RECORDS PROVIDED:
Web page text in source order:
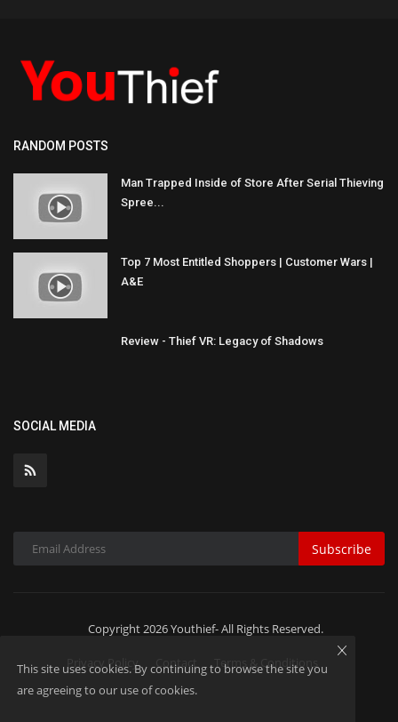
RANDOM POSTS
Man Trapped Inside of Store After Serial Thieving
Spree...
Top 7 Most Entitled Shoppers | Customer Wars |
A&E
Review - Thief VR: Legacy of Shadows
SOCIAL MEDIA
Subscribe
Copyright 2026 Youthief- All Rights Reserved.
Privacy Policy Contact Terms & Conditions
This site uses cookies. By continuing to browse the site you
are agreeing to our use of cookies.
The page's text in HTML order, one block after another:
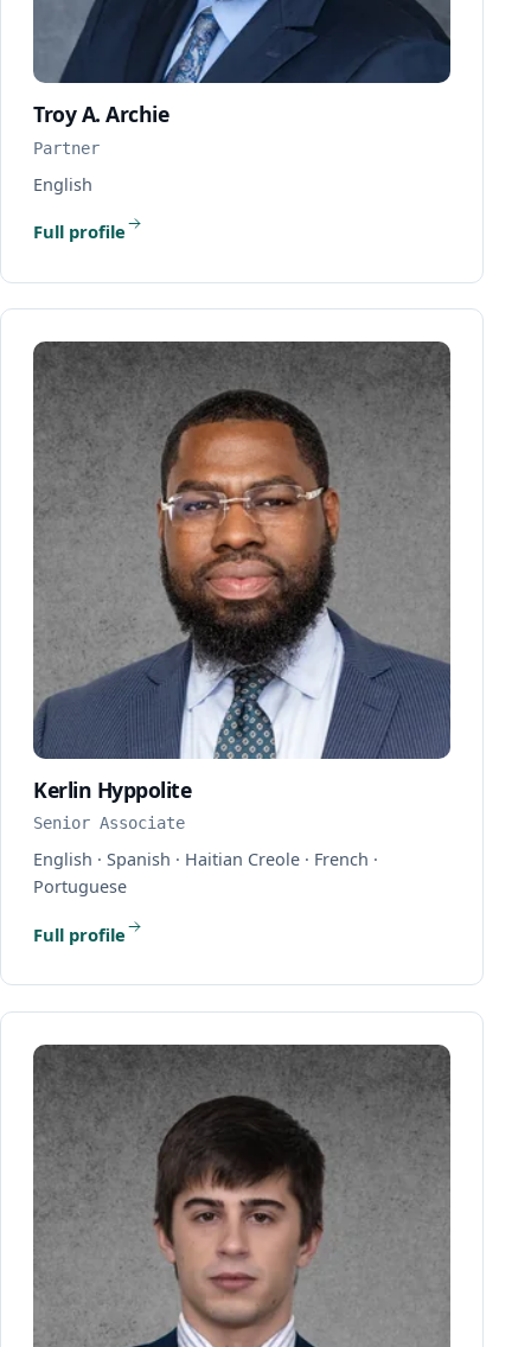
Troy A. Archie
Partner
English
Full profile
Kerlin Hyppolite
Senior Associate
English · Spanish · Haitian Creole · French ·
Portuguese
Full profile

DIRECTIONS: Only a number is wanted. How many lines of the entries above carry "order"?

EXERCISE RESULT: 2